Extracted records:

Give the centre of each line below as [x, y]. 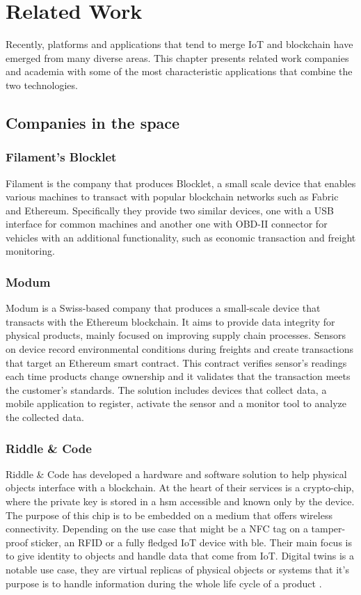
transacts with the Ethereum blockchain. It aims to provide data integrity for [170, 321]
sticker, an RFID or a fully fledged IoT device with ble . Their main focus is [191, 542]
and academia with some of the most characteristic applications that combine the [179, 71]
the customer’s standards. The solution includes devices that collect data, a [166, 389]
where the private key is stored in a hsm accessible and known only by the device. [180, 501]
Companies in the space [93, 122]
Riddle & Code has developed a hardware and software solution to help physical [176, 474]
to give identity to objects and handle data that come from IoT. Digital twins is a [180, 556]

What to produce:
Type out the data above once more, exactly, with no images included.

Written answer:
Give the centre of each line below as [x, y]. 
transacts with the Ethereum blockchain. It aims to provide data integrity for [170, 321]
sticker, an RFID or a fully fledged IoT device with ble . Their main focus is [191, 542]
and academia with some of the most characteristic applications that combine the [179, 71]
the customer’s standards. The solution includes devices that collect data, a [166, 389]
where the private key is stored in a hsm accessible and known only by the device. [180, 501]
Companies in the space [93, 122]
Riddle & Code has developed a hardware and software solution to help physical [176, 474]
to give identity to objects and handle data that come from IoT. Digital twins is a [180, 556]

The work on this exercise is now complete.